Data section
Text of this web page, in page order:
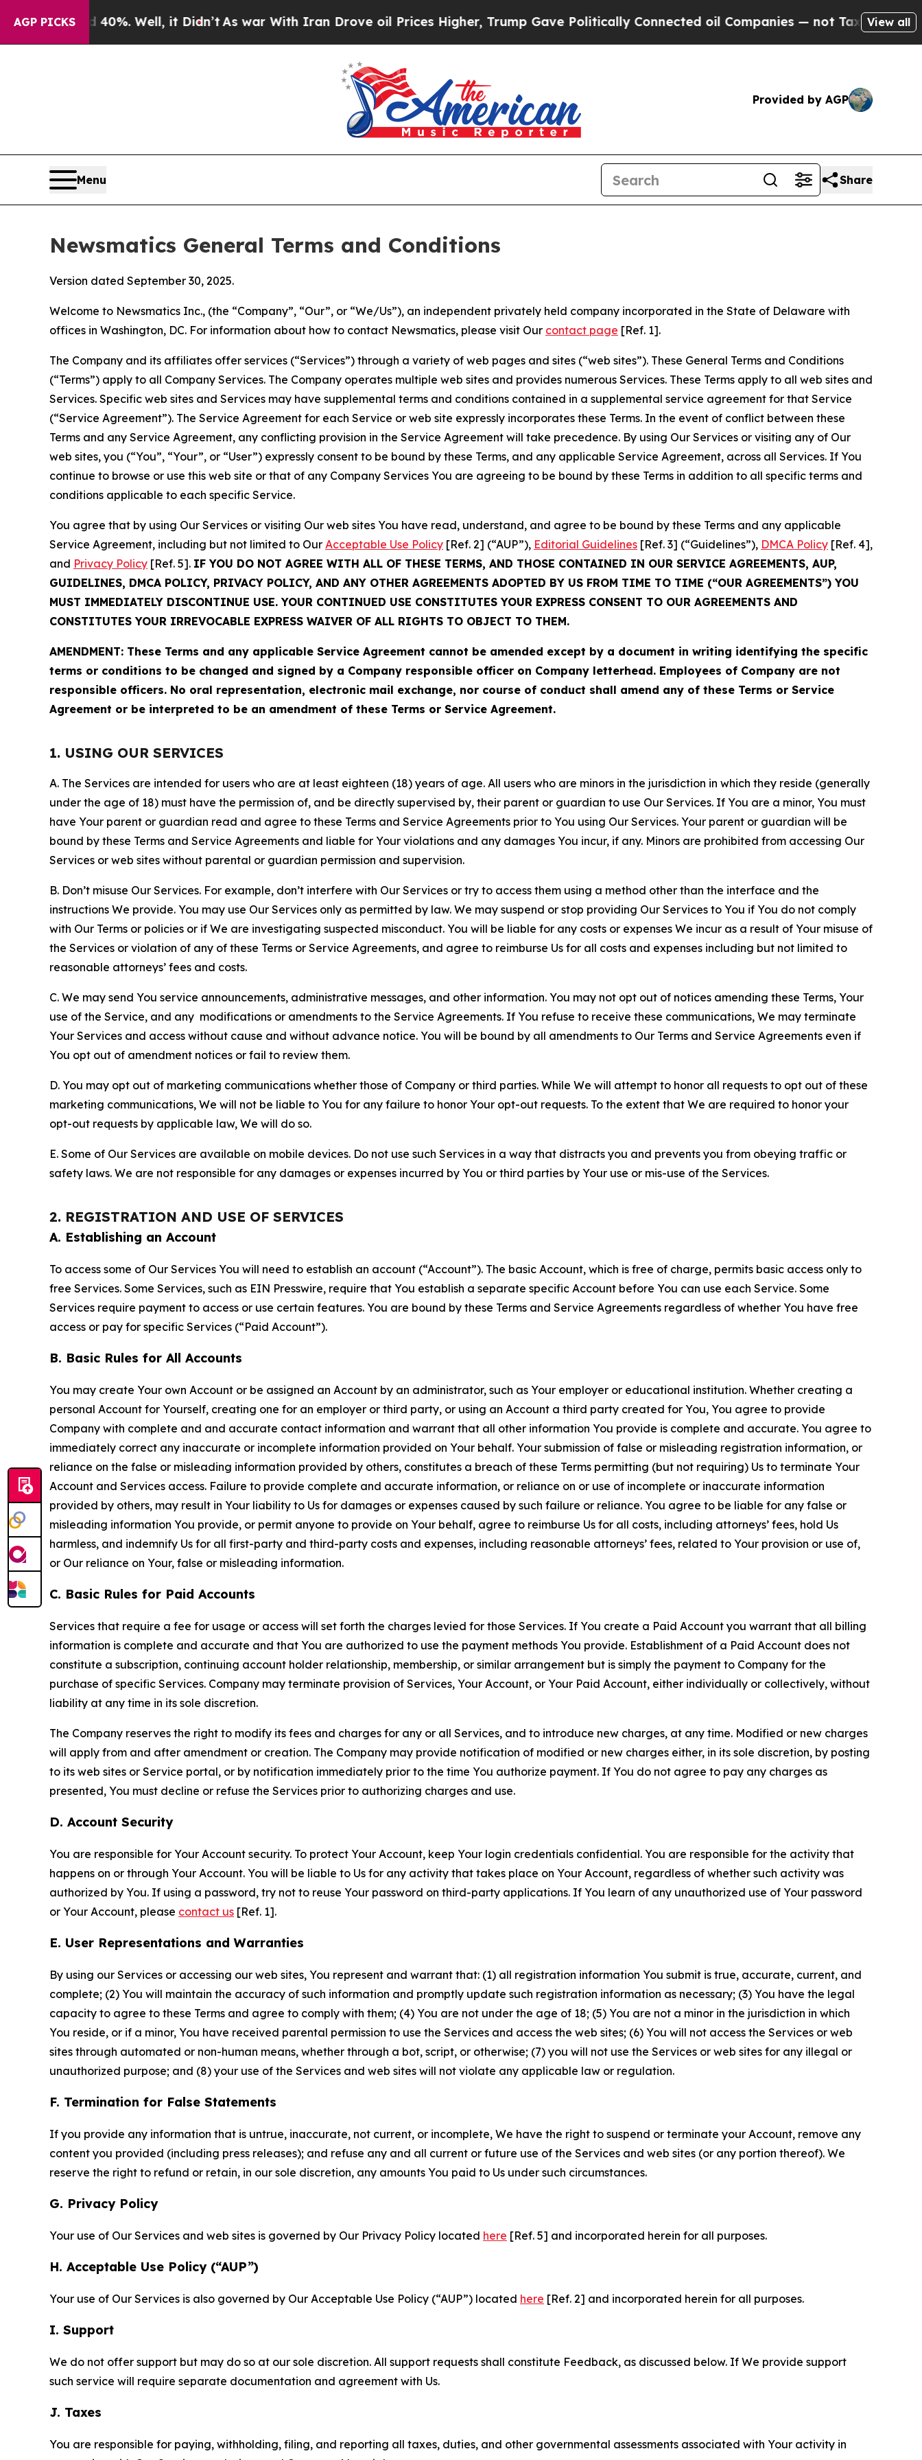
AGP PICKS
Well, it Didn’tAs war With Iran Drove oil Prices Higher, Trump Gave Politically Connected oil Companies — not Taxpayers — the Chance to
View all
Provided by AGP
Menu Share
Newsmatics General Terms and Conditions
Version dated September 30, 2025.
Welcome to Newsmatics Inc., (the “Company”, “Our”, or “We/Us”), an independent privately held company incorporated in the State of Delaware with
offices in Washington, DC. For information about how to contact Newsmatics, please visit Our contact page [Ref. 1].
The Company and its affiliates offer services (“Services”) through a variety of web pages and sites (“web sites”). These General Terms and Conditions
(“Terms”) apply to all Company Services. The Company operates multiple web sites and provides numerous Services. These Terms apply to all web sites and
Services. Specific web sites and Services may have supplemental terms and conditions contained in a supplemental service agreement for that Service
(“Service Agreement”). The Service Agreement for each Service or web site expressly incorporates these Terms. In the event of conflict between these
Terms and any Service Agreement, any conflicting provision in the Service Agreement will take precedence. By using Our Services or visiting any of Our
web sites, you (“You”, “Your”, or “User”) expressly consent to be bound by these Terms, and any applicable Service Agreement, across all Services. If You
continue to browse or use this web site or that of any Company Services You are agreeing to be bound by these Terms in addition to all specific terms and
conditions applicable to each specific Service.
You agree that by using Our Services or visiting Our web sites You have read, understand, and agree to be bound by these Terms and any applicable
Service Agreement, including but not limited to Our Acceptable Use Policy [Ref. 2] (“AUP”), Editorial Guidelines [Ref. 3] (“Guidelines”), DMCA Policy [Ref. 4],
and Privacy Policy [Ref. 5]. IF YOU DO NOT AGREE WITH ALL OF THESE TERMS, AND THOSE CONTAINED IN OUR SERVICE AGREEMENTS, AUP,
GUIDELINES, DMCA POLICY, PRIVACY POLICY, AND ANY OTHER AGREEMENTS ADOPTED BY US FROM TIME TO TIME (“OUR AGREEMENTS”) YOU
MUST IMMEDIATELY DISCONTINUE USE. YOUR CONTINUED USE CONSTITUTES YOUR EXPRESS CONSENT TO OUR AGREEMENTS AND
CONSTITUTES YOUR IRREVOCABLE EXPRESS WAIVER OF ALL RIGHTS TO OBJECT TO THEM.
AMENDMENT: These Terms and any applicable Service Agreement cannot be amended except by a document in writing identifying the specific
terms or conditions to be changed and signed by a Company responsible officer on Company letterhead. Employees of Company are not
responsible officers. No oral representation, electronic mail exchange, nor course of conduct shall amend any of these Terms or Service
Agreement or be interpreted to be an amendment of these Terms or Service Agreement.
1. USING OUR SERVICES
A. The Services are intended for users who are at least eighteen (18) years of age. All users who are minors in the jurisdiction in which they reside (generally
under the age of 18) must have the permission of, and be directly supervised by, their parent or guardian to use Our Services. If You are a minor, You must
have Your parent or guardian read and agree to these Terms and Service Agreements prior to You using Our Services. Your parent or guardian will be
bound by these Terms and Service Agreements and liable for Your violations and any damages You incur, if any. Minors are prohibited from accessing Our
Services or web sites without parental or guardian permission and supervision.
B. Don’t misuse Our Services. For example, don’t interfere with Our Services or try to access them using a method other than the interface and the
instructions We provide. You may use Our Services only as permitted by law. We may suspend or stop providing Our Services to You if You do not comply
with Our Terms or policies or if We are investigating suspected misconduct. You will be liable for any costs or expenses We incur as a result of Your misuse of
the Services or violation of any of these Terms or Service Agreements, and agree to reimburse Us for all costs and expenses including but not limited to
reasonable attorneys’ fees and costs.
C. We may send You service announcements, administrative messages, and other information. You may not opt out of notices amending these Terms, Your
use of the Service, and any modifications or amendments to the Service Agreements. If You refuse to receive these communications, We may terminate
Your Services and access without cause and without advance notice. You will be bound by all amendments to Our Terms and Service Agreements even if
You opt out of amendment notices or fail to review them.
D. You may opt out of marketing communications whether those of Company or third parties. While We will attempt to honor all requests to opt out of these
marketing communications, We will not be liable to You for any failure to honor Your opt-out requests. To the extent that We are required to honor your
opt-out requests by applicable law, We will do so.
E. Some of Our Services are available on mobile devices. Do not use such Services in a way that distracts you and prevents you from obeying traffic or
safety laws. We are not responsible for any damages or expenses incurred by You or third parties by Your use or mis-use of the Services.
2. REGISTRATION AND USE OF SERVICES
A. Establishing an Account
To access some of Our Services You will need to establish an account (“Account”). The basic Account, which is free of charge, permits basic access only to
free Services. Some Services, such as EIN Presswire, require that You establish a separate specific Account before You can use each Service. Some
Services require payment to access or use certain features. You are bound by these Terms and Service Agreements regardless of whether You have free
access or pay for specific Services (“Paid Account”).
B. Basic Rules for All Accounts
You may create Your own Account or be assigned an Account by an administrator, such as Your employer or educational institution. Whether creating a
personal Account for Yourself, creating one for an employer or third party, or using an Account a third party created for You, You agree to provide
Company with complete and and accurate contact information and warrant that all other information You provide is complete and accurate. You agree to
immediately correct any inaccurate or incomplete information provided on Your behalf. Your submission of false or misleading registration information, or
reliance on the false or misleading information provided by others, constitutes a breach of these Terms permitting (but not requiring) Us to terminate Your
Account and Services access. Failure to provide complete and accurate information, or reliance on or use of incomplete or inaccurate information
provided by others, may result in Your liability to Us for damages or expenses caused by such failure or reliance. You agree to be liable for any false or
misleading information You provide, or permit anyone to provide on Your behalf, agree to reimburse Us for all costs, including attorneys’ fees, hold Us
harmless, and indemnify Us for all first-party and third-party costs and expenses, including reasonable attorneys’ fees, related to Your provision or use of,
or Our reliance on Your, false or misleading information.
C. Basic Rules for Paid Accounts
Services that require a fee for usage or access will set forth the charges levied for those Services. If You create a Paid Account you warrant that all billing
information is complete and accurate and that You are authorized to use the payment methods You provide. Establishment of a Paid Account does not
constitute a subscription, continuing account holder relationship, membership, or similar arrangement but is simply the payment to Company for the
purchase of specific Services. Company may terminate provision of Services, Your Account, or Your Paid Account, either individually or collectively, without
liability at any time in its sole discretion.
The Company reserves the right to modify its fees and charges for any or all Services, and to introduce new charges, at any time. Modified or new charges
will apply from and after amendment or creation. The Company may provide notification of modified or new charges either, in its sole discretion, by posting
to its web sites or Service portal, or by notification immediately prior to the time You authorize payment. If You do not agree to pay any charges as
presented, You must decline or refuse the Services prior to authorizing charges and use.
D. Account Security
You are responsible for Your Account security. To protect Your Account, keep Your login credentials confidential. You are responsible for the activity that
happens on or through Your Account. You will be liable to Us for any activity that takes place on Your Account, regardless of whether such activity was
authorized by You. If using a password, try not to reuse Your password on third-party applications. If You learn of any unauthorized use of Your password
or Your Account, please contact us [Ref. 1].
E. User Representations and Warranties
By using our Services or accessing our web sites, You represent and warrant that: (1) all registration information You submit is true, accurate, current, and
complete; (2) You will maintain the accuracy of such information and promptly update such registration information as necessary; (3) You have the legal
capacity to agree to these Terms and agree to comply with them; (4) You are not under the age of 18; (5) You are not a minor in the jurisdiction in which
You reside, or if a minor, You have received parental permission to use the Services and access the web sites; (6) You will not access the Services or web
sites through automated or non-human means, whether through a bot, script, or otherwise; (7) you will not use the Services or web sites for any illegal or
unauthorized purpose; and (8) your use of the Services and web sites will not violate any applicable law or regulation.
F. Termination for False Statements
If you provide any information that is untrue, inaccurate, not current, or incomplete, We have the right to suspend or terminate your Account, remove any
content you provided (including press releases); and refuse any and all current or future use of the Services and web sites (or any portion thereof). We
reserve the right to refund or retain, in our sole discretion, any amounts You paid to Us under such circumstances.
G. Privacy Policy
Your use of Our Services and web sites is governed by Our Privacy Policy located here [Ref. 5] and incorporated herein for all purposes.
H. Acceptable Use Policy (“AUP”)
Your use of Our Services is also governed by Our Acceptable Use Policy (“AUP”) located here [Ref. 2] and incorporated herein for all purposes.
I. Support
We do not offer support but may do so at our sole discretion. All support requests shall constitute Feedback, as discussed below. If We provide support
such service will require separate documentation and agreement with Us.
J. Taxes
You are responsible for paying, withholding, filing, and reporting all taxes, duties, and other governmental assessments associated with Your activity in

What the task asks
Search the entries for the word "purposes". Copy each line where it appears.

Solution to the exercise
Your use of Our Services and web sites is governed by Our Privacy Policy located here [Ref. 5] and incorporated herein for all purposes.
Your use of Our Services is also governed by Our Acceptable Use Policy (“AUP”) located here [Ref. 2] and incorporated herein for all purposes.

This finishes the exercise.